What appears from the first line of the data below through the line containing "有关旅程条件以及如何使用简单的表达式编辑器的详细信息，请参阅 条件活动 。", both included, should be copied exactly, and nothing else.

[Listed entries — start]

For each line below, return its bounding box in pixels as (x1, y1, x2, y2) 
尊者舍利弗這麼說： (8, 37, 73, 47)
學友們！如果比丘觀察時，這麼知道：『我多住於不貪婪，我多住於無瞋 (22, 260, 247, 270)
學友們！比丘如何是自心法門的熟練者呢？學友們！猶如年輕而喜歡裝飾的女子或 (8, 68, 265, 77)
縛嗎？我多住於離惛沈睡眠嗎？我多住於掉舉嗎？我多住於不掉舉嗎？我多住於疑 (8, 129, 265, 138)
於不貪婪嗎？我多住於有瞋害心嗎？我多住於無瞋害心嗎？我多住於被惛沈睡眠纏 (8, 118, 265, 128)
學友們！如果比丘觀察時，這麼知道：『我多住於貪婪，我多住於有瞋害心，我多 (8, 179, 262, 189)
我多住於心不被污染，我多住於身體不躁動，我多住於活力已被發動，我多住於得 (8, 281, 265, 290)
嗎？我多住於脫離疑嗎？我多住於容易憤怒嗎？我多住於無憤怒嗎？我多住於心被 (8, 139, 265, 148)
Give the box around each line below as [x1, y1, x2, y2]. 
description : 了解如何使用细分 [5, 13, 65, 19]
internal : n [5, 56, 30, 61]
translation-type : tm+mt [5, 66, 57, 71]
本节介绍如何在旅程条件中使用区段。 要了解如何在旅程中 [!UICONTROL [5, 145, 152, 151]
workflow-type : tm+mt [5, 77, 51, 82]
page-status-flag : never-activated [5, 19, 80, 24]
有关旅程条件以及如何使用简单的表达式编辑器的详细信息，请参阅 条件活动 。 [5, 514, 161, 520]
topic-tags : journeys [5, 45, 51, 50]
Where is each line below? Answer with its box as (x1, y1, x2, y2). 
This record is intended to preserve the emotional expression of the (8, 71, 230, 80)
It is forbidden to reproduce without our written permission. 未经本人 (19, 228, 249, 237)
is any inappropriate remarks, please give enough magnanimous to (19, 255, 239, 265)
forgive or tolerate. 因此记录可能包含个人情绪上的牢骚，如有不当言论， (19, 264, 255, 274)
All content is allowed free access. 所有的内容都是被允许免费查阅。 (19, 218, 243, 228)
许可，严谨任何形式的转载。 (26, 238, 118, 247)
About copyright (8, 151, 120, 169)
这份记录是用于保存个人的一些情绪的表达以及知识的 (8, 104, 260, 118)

[Listed entries — finish]

• Written reply:
For each line below, return its bounding box in pixels as (x1, y1, x2, y2) 
尊者舍利弗這麼說： (8, 37, 73, 47)
學友們！如果比丘觀察時，這麼知道：『我多住於不貪婪，我多住於無瞋 (22, 260, 247, 270)
學友們！比丘如何是自心法門的熟練者呢？學友們！猶如年輕而喜歡裝飾的女子或 (8, 68, 265, 77)
縛嗎？我多住於離惛沈睡眠嗎？我多住於掉舉嗎？我多住於不掉舉嗎？我多住於疑 (8, 129, 265, 138)
於不貪婪嗎？我多住於有瞋害心嗎？我多住於無瞋害心嗎？我多住於被惛沈睡眠纏 (8, 118, 265, 128)
學友們！如果比丘觀察時，這麼知道：『我多住於貪婪，我多住於有瞋害心，我多 (8, 179, 262, 189)
我多住於心不被污染，我多住於身體不躁動，我多住於活力已被發動，我多住於得 (8, 281, 265, 290)
嗎？我多住於脫離疑嗎？我多住於容易憤怒嗎？我多住於無憤怒嗎？我多住於心被 (8, 139, 265, 148)
Give the box around each line below as [x1, y1, x2, y2]. 
description : 了解如何使用细分 [5, 13, 65, 19]
internal : n [5, 56, 30, 61]
translation-type : tm+mt [5, 66, 57, 71]
本节介绍如何在旅程条件中使用区段。 要了解如何在旅程中 [!UICONTROL [5, 145, 152, 151]
workflow-type : tm+mt [5, 77, 51, 82]
page-status-flag : never-activated [5, 19, 80, 24]
有关旅程条件以及如何使用简单的表达式编辑器的详细信息，请参阅 条件活动 。 [5, 514, 161, 520]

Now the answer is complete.